• Schuld


    Es war mittlerweile über zwei Wochen her, dass die Schwarze Kompanie das Lager der Raubvögel überfallen und komplett ausgelöscht hatte. Für manche waren zwei Wochen ein Sprung, ein Klacks im Zahn der Zeit. Sie tummelten sich durch die Straßen, blickten einander an und unterhielten sich. Sie alle taten und wirkten, als gäbe es kein Übel auf der Welt. Das ausgerechnet in der Stadt der Sünden. Obenza, regiert von Geld, Macht und Sex. Alle drei Dinge gingen Hand in Hand und niemand konnte dem Einhalt gebieten. Doch wessen Name ist verblieben, der sich dieser Dinge nicht bemächtigt hatte? Farael konnte keinen Einzigen nennen.
    Von all diesen Dingen hatte er alles eingebüßt. Mit dem Fall des Lagers war seine Macht ausgelöscht, sein Reichtum zerstört und der Wunsch nach Sex erloschen. Alles was von ihm nun übrig war, saß im Schluckspecht, während er sich den billigen Fusel hinter die Binde kippte. Um ihn herum tanzten die Menschen. Sie aßen, lachten und hatten Spaß untereinander. Doch Farael, er hatte keinen Drang dazu. Vor seinen Augen spielten sich die immer gleichen Bilder ab, die er in der Nacht vor zwei Wochen hatte sehen müssen. Weder Alkohol, noch Prostituierte schafften es, ihm diese Dinge aus dem Kopf zu treiben. Trotzdem trank er und hatte schlechten Sex. Eine seltsame Fügung, die ihn in eine merkwürdige Routine getrieben hatte. Vielleicht half es, sich dieser Dinge beizubehalten? Zumindest überlebte er, nicht wie der Rest seiner Kameraden.
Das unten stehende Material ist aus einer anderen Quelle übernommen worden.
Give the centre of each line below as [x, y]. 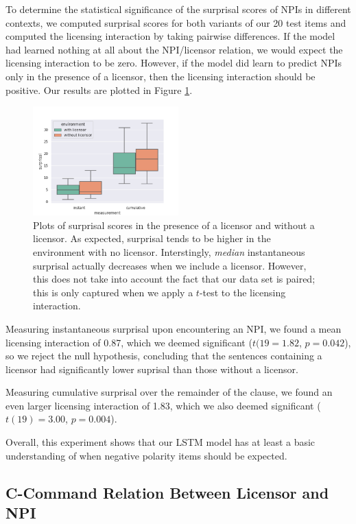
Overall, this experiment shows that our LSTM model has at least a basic [161, 442]
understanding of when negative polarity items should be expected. [146, 455]
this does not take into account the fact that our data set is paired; [174, 279]
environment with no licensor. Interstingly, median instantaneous [169, 251]
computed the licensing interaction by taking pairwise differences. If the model [170, 36]
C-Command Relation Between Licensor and [167, 492]
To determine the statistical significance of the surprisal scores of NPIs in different [178, 9]
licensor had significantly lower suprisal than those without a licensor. [152, 369]
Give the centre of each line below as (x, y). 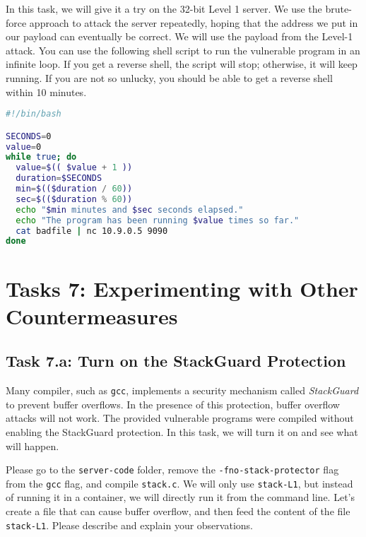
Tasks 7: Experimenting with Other (182, 288)
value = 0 (24, 147)
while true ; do (41, 157)
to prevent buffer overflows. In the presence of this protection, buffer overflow (173, 404)
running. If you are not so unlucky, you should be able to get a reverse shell (169, 77)
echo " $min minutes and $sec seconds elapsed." (130, 210)
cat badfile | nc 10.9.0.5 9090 (92, 231)
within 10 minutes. (46, 92)
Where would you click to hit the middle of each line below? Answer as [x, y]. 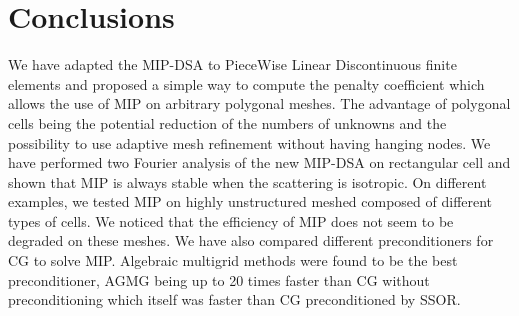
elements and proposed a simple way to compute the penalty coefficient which [246, 83]
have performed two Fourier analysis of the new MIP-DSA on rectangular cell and [259, 162]
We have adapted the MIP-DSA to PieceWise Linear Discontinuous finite [232, 64]
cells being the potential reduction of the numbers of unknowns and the [227, 122]
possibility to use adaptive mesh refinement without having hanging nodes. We [249, 142]
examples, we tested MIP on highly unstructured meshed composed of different [250, 201]
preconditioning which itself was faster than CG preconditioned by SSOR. [234, 299]
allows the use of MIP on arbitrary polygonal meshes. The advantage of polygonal [259, 103]
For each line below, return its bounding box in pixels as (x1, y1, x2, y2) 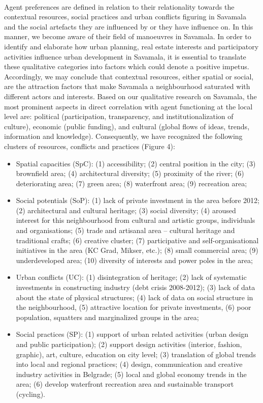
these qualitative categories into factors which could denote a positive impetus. (4, 61, 249, 72)
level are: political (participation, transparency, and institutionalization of (4, 111, 234, 122)
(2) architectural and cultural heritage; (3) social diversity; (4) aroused (16, 205, 236, 215)
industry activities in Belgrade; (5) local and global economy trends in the (16, 368, 247, 379)
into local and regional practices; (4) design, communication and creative (16, 359, 243, 369)
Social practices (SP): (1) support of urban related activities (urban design (16, 329, 249, 339)
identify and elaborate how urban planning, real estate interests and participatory (4, 41, 259, 51)
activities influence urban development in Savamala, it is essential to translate (4, 51, 246, 62)
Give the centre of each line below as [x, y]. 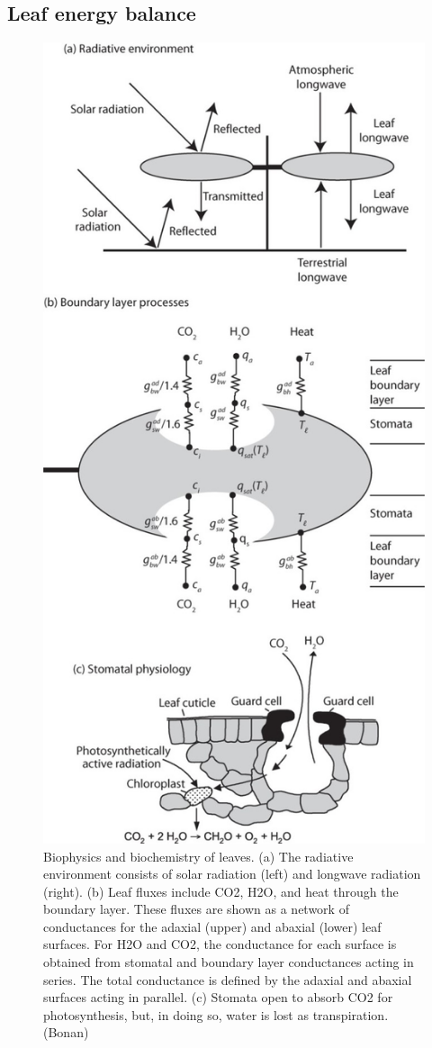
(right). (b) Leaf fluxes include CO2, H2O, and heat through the [221, 891]
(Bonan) [66, 1032]
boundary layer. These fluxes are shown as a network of [196, 909]
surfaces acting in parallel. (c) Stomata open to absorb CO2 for [218, 997]
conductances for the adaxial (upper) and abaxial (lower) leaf [212, 926]
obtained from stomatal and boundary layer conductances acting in [229, 962]
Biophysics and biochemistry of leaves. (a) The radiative [198, 856]
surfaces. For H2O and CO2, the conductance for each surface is [220, 944]
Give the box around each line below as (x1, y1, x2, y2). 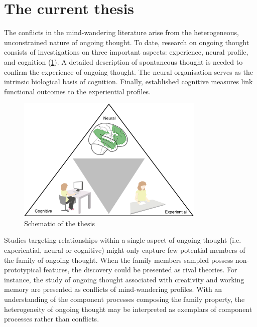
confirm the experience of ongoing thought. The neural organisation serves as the (4, 66, 253, 77)
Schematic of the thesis (24, 218, 95, 228)
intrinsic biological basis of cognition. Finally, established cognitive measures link (4, 76, 253, 87)
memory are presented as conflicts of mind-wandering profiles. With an (4, 284, 222, 294)
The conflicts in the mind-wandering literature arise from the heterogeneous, (4, 27, 239, 38)
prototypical (4, 264, 41, 275)
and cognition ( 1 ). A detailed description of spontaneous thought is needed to (4, 56, 243, 67)
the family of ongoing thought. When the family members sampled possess (4, 254, 233, 265)
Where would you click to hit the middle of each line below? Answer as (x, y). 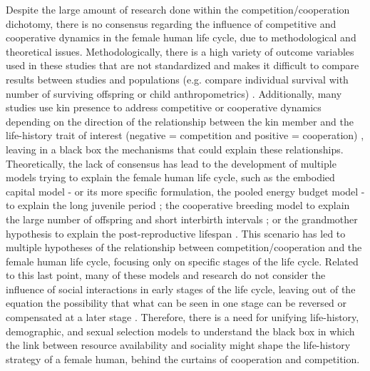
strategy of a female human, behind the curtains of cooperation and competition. (183, 359)
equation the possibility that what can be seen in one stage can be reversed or (176, 303)
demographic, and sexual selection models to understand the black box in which (180, 331)
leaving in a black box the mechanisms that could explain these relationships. (175, 149)
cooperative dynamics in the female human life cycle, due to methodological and (181, 37)
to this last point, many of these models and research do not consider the (166, 275)
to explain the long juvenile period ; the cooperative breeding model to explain (178, 205)
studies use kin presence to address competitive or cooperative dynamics (164, 107)
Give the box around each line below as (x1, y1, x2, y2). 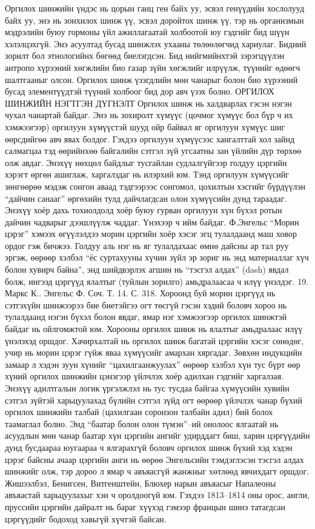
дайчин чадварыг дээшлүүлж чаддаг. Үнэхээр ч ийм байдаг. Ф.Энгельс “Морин (5, 215, 299, 228)
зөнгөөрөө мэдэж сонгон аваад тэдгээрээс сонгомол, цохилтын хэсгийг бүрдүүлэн (5, 179, 306, 192)
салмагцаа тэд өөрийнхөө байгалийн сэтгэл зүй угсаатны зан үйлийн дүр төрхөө (5, 144, 302, 157)
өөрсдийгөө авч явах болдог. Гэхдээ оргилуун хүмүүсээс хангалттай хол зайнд (5, 132, 295, 145)
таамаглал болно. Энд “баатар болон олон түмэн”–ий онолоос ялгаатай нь (5, 417, 279, 430)
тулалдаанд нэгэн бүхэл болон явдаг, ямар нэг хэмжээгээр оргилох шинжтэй (5, 310, 287, 323)
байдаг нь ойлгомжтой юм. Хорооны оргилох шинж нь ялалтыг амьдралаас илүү (5, 322, 303, 335)
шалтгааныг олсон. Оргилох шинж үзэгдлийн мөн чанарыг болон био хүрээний (5, 73, 298, 85)
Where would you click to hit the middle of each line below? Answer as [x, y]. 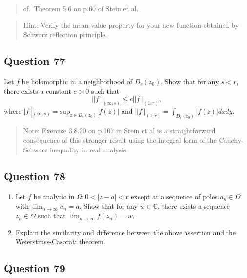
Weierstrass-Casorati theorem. [60, 242]
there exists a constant [38, 91]
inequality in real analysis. [89, 150]
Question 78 [35, 176]
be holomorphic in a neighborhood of [77, 81]
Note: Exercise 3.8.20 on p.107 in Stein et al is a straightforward [119, 130]
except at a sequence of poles [174, 196]
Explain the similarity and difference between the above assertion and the [126, 232]
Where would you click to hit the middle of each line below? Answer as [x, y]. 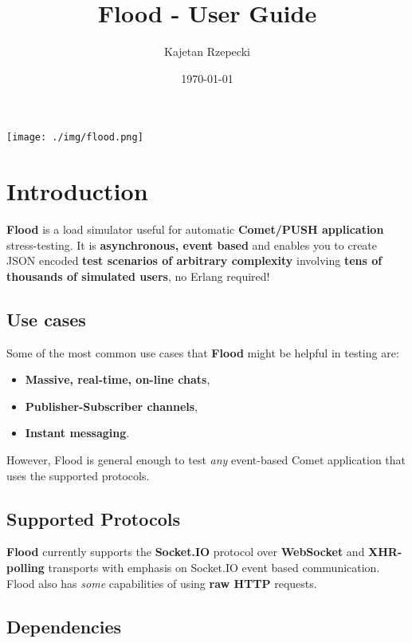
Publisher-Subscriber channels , [111, 406]
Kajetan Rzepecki [207, 51]
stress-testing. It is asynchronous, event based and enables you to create [192, 245]
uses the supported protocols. [78, 475]
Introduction [77, 191]
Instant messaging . [77, 433]
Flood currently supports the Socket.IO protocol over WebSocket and [186, 552]
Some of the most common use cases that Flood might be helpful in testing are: [203, 352]
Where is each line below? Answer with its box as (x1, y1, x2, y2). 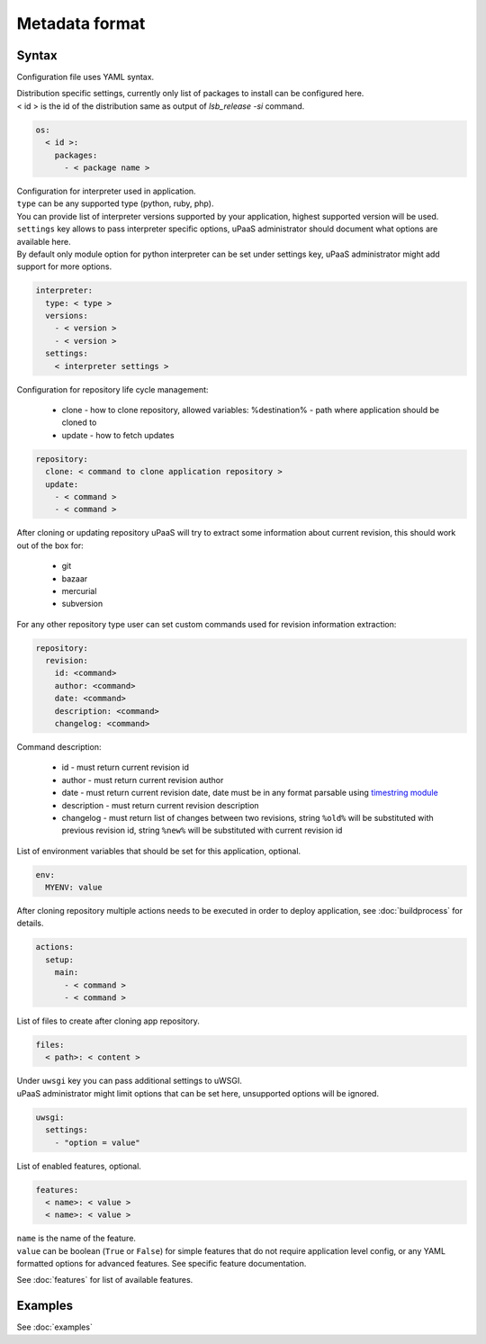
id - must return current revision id (61, 762, 189, 773)
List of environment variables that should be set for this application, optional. (16, 845, 301, 856)
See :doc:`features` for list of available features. (16, 1275, 193, 1285)
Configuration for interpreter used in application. (16, 185, 197, 196)
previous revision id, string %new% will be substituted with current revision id (61, 825, 343, 836)
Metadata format (16, 14, 146, 33)
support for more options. (16, 261, 112, 272)
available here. (16, 236, 71, 247)
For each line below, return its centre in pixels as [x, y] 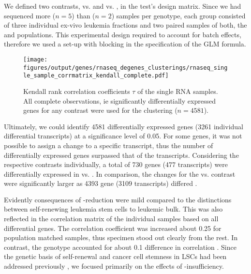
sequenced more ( [30, 15]
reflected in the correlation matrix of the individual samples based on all [111, 219]
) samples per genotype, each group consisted [178, 15]
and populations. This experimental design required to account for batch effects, [123, 34]
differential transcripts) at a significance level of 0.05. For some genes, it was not [123, 136]
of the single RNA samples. [178, 91]
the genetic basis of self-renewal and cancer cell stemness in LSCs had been [115, 256]
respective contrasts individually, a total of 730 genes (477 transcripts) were [116, 164]

    Bolgur war verschwunden. Einige Tage zuvor war er wie vom Erdboden verschluckt, ohne eine Nachricht zu hinterlassen. Svenja und Jorlaf sind ihren schweren Verletzungen noch auf dem Weg nach Obenza erlegen. Zwei namenlose Gräber zieren nun einen Hügel in den Wäldern um Obenza. Dann war dort Gerald, ein stämmiger Kerl, der jedoch dem Alkohol erlegen war und sich im Suff einen Schnitzer erlaubt hatte. Wie er herausfinden musste, ziemte es sich nicht, mit der Frau eines Verbrecherbosses zu schlafen, besonders wenn dieser sehr nachtragend war. Ende vom Lied war ein Kopf, zu Unkenntlichkeit verstümmelt, der über einen Marktplatz rollte. Nichts Ungewöhnliches für Obenza, doch kein schöner Anblick für einen vertrauten Soldaten.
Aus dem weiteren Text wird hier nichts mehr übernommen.